SALT LAKE CITY — A Utah veteran said he’s growing more desperate to rescue the family of man who served as his interpreter in Afghanistan. 

The veteran, Braden Wayment, spoke with Dave & Dujanovic on KSL NewsRadio. He believes the Taliban is targeting innocent people because their family members served with the US military.

And he said conditions are becoming more dangerous every day.

A tale of two brothers

Recently, KSL NewsRadio highlighted the story of two brothers, Fardeen and Frogh.

Fardeen served as an interpreter for the US during the war in Afghanistan, and he later joined the US military, where he served with Wayment. While Fardeen is safe in the United States, his brother, Frogh, remains in Afghanistan. And Taliban forces have already threatened Frogh and his family because of Fardeen.

CNN recently received photos of a death warrant issued against the brother of a man who worked as a translator for American forces.  The warrant reads, “These court decisions are final and you will not have the right to object.”

It continues, “You chose this path for yourself and your death is imminent.”

Wayment said the CNN story does not refer to his friend Fardeen or his brother Frogh. However, he said, a similar death warrant has been issued against Frogh and his family.

“The situation is getting drastically out of hand,” Wayment said. 

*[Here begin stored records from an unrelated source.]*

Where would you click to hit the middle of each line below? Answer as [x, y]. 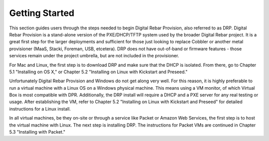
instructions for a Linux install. [40, 109]
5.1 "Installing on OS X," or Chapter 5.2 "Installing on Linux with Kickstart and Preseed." [98, 72]
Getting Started [42, 13]
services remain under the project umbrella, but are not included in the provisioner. [94, 56]
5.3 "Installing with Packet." [37, 132]

Veteran on Afghanistan plight: Hopes constantly dashed

There are days when it appears safe enough for the family to travel to the airport in Kabul for passage out of the country, he says.  However, Frogh and his family keep getting rejected for not having the right paperwork.

“There has been a glimmer of hope every single day.  Then there has been a kick to the gut every single night,” Wayment said.

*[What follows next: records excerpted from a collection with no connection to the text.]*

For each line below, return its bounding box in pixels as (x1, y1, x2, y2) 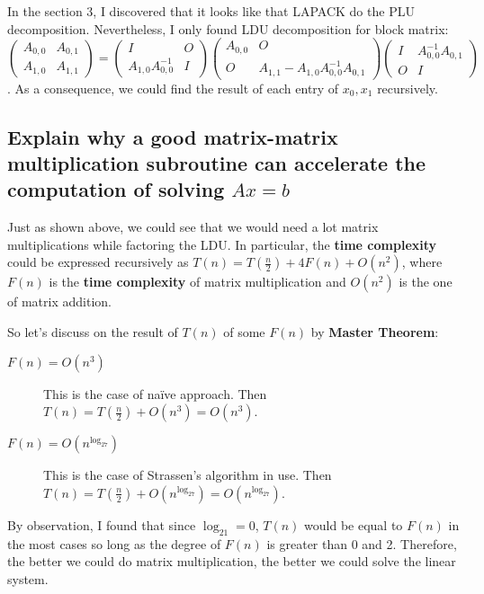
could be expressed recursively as (7, 253, 189, 271)
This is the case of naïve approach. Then (43, 384, 267, 403)
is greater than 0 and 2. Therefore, (266, 534, 457, 553)
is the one (399, 272, 453, 291)
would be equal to (304, 515, 403, 534)
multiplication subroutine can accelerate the (7, 149, 426, 177)
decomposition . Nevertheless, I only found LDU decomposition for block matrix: (7, 19, 449, 38)
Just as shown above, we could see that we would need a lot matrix (7, 217, 379, 236)
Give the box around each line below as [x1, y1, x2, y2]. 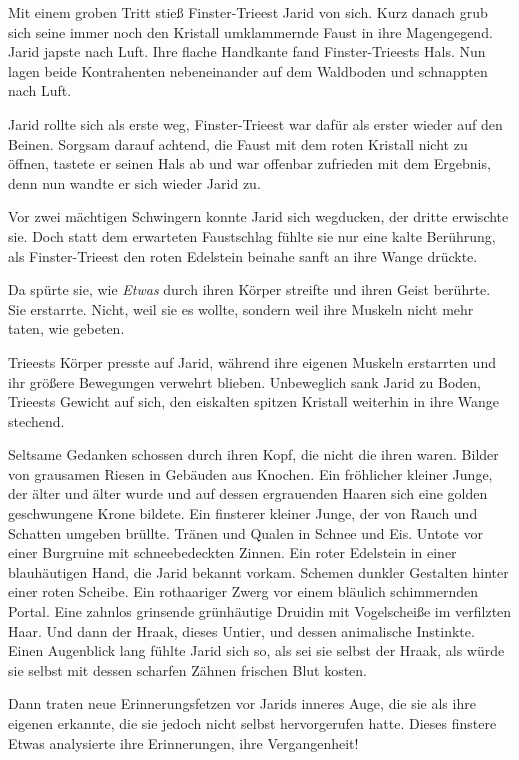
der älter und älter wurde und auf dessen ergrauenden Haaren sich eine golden [8, 483, 488, 504]
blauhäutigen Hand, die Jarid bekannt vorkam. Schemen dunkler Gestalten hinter [8, 561, 509, 582]
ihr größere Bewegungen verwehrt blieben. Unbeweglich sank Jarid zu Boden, [8, 371, 482, 392]
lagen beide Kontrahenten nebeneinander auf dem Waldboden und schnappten [8, 60, 488, 81]
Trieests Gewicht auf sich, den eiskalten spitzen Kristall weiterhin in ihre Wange [8, 391, 500, 412]
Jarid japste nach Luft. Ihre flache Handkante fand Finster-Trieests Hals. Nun [8, 41, 486, 62]
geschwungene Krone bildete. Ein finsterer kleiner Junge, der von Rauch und [8, 503, 478, 524]
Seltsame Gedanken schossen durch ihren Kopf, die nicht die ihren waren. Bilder [8, 444, 499, 465]

As tricky as it is for American citizens to get out of Afghanistan, Wayment said it’s much harder for Afghan citizens who supported the US during the war. Wayment said would-be refugees must show their passports, case numbers, and Afghan IDs and not everyone has those things at the ready.  He believes this process is more complicated than it needs to be.

“I had to provide on my word and on my honor that when they get them out, they’re going to be safe.  So, there have been background checks, which I understand,” according to Wayment.

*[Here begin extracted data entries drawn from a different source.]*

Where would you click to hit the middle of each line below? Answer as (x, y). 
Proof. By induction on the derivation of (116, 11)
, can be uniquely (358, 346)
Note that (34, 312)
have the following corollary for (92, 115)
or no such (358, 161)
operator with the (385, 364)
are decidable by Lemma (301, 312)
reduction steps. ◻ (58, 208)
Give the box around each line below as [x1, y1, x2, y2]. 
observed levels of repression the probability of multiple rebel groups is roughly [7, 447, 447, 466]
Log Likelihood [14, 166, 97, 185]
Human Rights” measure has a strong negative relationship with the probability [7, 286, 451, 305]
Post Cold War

For now, Wayment said he’s hearing nothing but excuses from the American government.  He said hundreds of veterans have resorted to using their own methods to speed up the process to get their friends and loved ones out of danger.

“I’ve heard everything from, ‘I’m just a state senator,’ to, ‘well, the Trump administration …’ or, ‘the Biden administration… .’ Just get out of my way if you’re going to say that,” he said.